Stephen Williams nous le dit très directement :
« Un bref résumé de l’histoire d’Ecobank serait que ce groupe de pères fondateurs a décidé que la région de l’Afrique de l’Ouest avait vraiment besoin de sa propre banque régionale du secteur privé pour promouvoir le commerce dans la région. En outre, par le biais d’une institution commune du secteur privé, la banque contribuerait également à concilier les différences et la méfiance entre les pays francophones et anglophones de la région, en leur donnant une orientation et un objectif communs. »

Si Ecobank a été officiellement créée au Togo en 1985, elle ne s’est d’abord que trop peu développée, de sorte que…
« au moment où le père de Kolapo, le chef Lawson, est devenu président du groupe en 1991, la banque était toujours en difficulté. »

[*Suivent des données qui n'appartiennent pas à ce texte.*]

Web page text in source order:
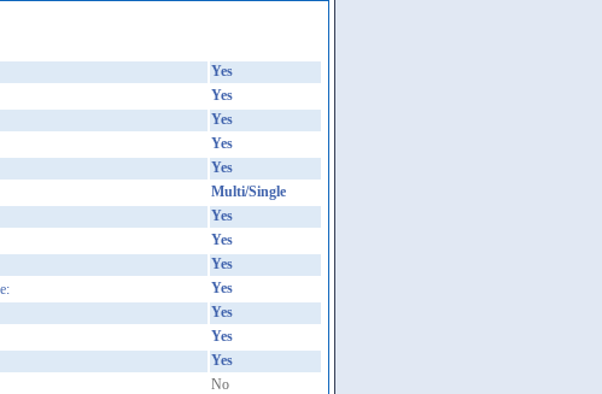
Yes
Yes
Yes
Yes
Yes
Multi/Single
Yes
Yes
Yes
Yes
Yes
Yes
Yes
No

La suite immédiate n’aura cependant pas été beaucoup plus brillante, jusqu’au moment où nous allons voir intervenir un homme de la nouvelle génération. Si Adeyemi Lawson avait dû se faire tout seul, et dans un domaine qui n’était pas qu’une affaire de finance, et si son fils Kolapo était resté du côté des experts comptables, Arnold Ekpe, lui, avait goûté avec profit aux enseignements reçus chez Citibank dont il faut rappeler qu’il se considérait comme en étant devenu une sorte de missionnaire à travers l’ensemble du continent africain…

Stephen Williams écrit :
« En 1996, Arnold Ekpe a été nommé directeur général d’Ecobank, après avoir travaillé pour Citibank. Ekpe a dirigé le processus d’expansion en Afrique de l’Ouest, en ouvrant des succursales au Burkina Faso, au Mali, en Guinée, au Libéria, au Niger et au Sénégal, et en aidant également à sécuriser le financement des investissements, comme celui du prince Alwaleed d’Arabie saoudite, de la Société financière internationale (IFC) de la Banque mondiale. et le West Africa Growth Fund. »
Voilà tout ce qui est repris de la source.